Neutral citation: [2024] KEELC 5167 (KLR)

Republic of Kenya

In the Environment and Land Court at Nairobi

Environment and Land Appeal E046 of 2024

JE Omange, J

July 3, 2024

Between

Njai Kamau

1st Appellant

John Muema

2nd Appellant

and

KMK Ukuria Investments Limited

Respondent

Ruling

1. This suit relates to shop No. 4 on in L. R No. 209/136/186 along Kirinyaga Road extending to Lower Kirinyaga Road (herein after referred to as suit property) situate in Nairobi. Vide Notice of Motion application dated 20th December 2023 the Applicant seeks the following orders:a.Spentb.Spentc.That the honourable court be pleased to issue an order staying execution of the orders of the ruling of the Nairobi Business Premises Rent Tribunal case number E280 of 2024 delivered on 25th March 2024 pending the hearing and determination of this application.d.That the honourable court be pleased to issue an order staying execution of the orders of the ruling of the Nairobi Business Premises Rent Tribunal case number E280 of 2024 delivered/ordered on 25th March 2024 pending the hearing and determination of this appeal.e.The costs of this Application be awarded to the appellant/ applicants.

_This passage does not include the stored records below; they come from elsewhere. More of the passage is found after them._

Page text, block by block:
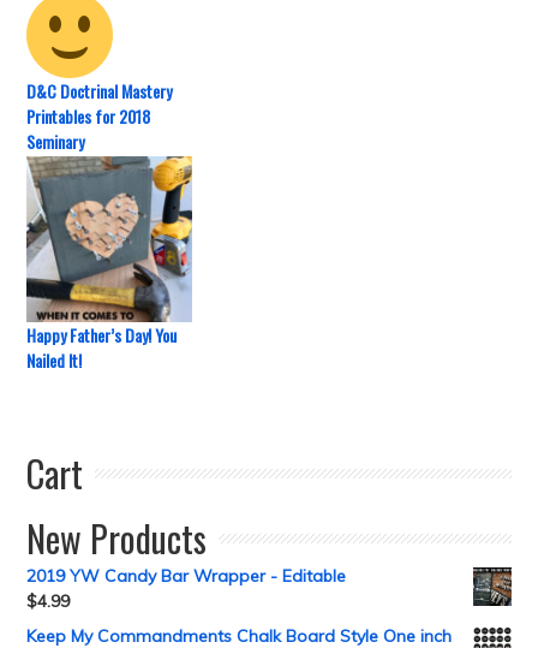
D&C Doctrinal Mastery
Printables for 2018
Seminary
Happy Father’s Day! You
Nailed It!
Cart
New Products
2019 YW Candy Bar Wrapper - Editable
$4.99
Keep My Commandments Chalk Board Style One inch

2. The application was supported by an affidavit sworn by the 2nd Appellant/Applicant in which he deponed that the Applicants have been tenants in the suit property since the year 2011. That the Respondent had filed an Application E280 of 2024 in the Business Premises and Rent Tribunal seeking an eviction on grounds that the Applicants did not pay rent. The Respondent had also alleged that he wished to renovate the premises.

3. The Applicants insist that they have been paying rent and take issue with the learned Tribunal for failing to consider their argument before the Tribunal that the proceedings before the Tribunal were Res Judicata. The Applicants aver that the 15 days’ notice would cause them irreparable harm as their customers would not know where to find them.

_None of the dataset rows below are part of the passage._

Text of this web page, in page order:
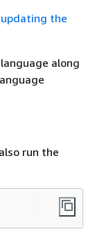
the
along
run the
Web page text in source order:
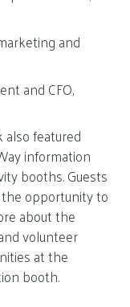
and
and CFO,
featured
information
booths. Guests
opportunity to
about the
volunteer
at the
booth.

4. The Respondent opposed the application vide a replying affidavit sworn by its director dated 24th April 2024 in which he deponed that the Applicants had been served with a notice to vacate dated 29th November 2023. That the Applicants failed to file a reference to the Tribunal prompting the Respondent to file an application for eviction at the Business Premises Tribunal.

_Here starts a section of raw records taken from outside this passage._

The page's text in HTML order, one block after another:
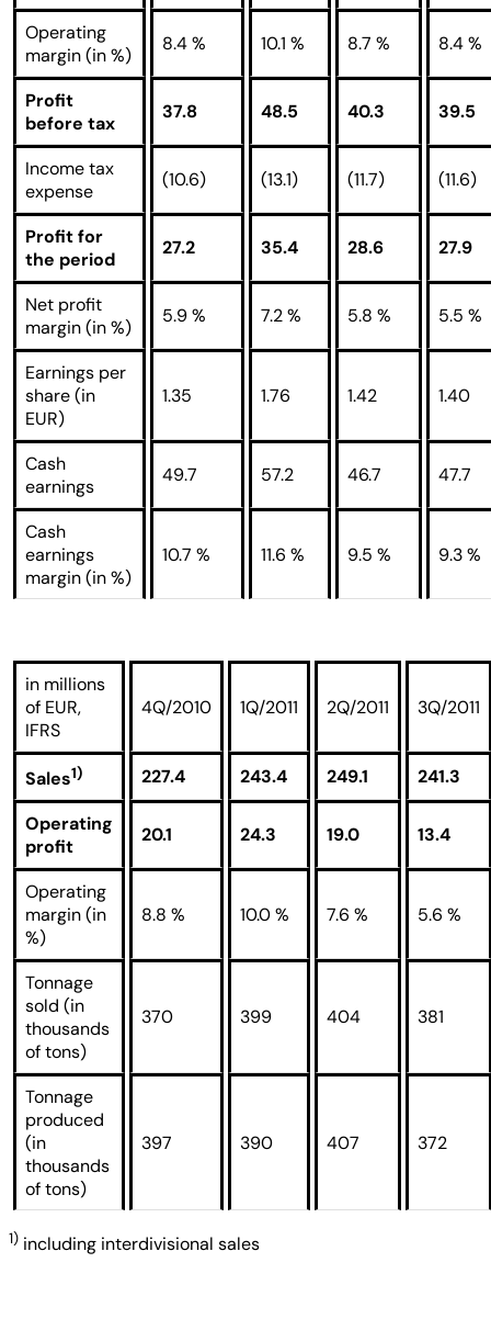
Operating
margin (in %)
8.4 % 10.1 % 8.7 % 8.4 %
Profit
before tax
37.8 48.5 40.3 39.5
Income tax
expense
(10.6) (13.1) (11.7) (11.6)
Profit for
the period
27.2 35.4 28.6 27.9
Net profit
margin (in %)
5.9 % 7.2 % 5.8 % 5.5 %
Earnings per
share (in
EUR)
1.35 1.76 1.42 1.40
Cash
earnings
49.7 57.2 46.7 47.7
Cash
earnings
margin (in %)
10.7 % 11.6 % 9.5 % 9.3 %
in millions
of EUR,
IFRS
4Q/2010 1Q/2011 2Q/2011 3Q/2011
Sales1) 227.4 243.4 249.1 241.3
Operating
profit
20.1 24.3 19.0 13.4
Operating
margin (in
%)
8.8 % 10.0 % 7.6 % 5.6 %
Tonnage
sold (in
thousands
of tons)
370 399 404 381
Tonnage
produced
(in
thousands
of tons)
397 390 407 372
1) including interdivisional sales

5. The Respondent averred that on the 10th February 2024 they visited the property and took possession of the same. It is their evidence that they have commenced repairs. The Respondent insist they were only served with pleadings and the order for stay of execution on the 15th April 2024.

6. The Applicants in response to the Replying affidavit filed a supplementary affidavit dated 6th May 2024 in which they assert they were not served with the notice to vacate as alleged by the Respondent, hence their failure to file a reference. They allege that the Respondent broke into the suit premises on the 9th April 2024 while they were still in occupation.

7. The Applicants further contend that no other tenant has been issued with eviction notices as alleged and that the actions are meant to frustrate them. The applicants state that they have not been able to raise security as they have not been able to access the premises.

8. The Respondent in a supplementary affidavit reiterate that the Applicants were served with the notice to vacate. As such the Respondents were right to take possession of the premises. They further argue that given that the Applicants did not comply with the court order to deposit security, the stay orders had lapsed.

9. The applicant filed submissions dated 7th May 2024 in which they urged the court to consider not only the provisions of Order 42 Rule 6 but to also consider Section 1 A and 1B of the Civil Procedure Act on the overriding objective to do justice to both parties.They referred the court to the case of Victory Construction Vs BM (a minor suing through next friend one PMM) [2019] eKLR, and the court of appeal case of Butt vs. Rent Restriction Tribunal [1979].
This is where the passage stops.